We expect to generate free cash flow in excess of $1.4 billion in 2018 and to continue to strengthen our financial position by paying down debt. Finally, we once again reaffirm our medium-term guidance of mid-single-digit organic revenue growth, mid- to high single-digit organic EBITDA growth, continued growth in free cash flow, and target a leverage ratio that approaches 4 times by the end of 2019.

In closing, we feel very good about our business and financial outlook, and we believe we are well-positioned to achieve our near-term and medium-term growth goals. With that, let me hand it back to the operator to open up the call for Q&A.

Questions and Answers:

Operator

Yes, thank you. We will now begin the question and answer session. To ask a question, you may press *1 on your touchtone phone. If you are using a speakerphone, please pick up your handset before pressing the keys. To withdraw your question, please press *2. At this time, we will pause momentarily to assemble the roster. The first question comes from Jason Kupferberg of Bank of America.

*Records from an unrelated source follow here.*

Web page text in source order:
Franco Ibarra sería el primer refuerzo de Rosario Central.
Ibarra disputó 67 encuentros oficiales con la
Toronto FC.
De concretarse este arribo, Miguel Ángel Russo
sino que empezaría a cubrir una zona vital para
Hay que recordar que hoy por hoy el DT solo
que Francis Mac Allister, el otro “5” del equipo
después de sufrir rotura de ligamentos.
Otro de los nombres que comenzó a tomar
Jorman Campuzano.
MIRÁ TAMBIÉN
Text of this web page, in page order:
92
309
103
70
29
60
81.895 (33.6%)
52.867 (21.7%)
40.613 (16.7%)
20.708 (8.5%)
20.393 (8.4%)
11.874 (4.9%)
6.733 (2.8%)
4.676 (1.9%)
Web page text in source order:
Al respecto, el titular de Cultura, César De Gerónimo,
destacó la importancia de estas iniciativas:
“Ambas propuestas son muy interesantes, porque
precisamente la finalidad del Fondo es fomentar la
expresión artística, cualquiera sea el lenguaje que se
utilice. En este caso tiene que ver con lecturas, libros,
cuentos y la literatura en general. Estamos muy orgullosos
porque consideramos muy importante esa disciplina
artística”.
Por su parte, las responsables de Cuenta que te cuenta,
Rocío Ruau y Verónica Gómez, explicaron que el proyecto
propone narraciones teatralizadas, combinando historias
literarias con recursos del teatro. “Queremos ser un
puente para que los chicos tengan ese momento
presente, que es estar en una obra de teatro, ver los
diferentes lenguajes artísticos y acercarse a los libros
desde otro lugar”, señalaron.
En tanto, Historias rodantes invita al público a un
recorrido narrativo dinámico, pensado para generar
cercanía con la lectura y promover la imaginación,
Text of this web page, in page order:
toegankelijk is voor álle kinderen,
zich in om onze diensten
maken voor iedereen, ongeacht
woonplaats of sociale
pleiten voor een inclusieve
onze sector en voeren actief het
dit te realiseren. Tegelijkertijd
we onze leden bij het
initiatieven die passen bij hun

Jason Kupferberg -- Bank of America Merrill Lynch -- Analyst

Hey, good morning, guys. It was nice to see the improvement in the North America JVs in terms of the key metrics there. I just wanted to get a sense -- I know it can be a little lumpy going forward, but how soon is it realistic that the JVs could turn positive from a revenue perspective again?

Frank Bisignano -- Chairman and Chief Executive Officer

Why don't I start? First of all, you saw us renew PNC. I think that's a statement about where those partnerships are. I feel it's on course to how we thought things would work with our partners, that being PNC, Bank of America, and Wells. All of our time inside at the senior-most levels of both the banks and ourselves is about the next turn here, and that turn is about digital and how we embed a better digital experience to drive that.

And so, we think stabilization occurred, clearly, and you're going to see us reinvesting with our partners who are completely committed, and we'll see a steady drumbeat of progress. We talked about the lumpiness because we really don't think it's a quarter-to-quarter item as much as a long-term trajectory, that we've seen the worst days of it, and both the partners and ourselves are committed to digital forward growth, automation, Clover, and all the investments we've made in the SMB suite and growing these businesses.

Himanshu Patel -- Executive Vice President and Chief Financial Officer

Jason, I would just add to Frank's comment that we've previously talked about one of the key items that affect revenue growth -- not the only one, but one of the major ones -- is lead flow. The rate of lead flow in the fourth quarter improved year over year slightly. A lot of that was because of an easier comparison, but that is the beginning of stabilization happening. We have talked about an approximately six- to nine-month lag from when we see lead flow improvement to that translating into a commensurate benefit on revenue, holding all other revenue variables constant. So, I think that gives you a little bit of a sense of what we're thinking about on timing.

Jason Kupferberg -- Bank of America Merrill Lynch -- Analyst

That's helpful. It sounds like there's some comfort that at least the worst is over there. And then, Himanshu, can you help us think through some of the revenue growth expectations for '18 by segment as you deconstruct it into the three pieces?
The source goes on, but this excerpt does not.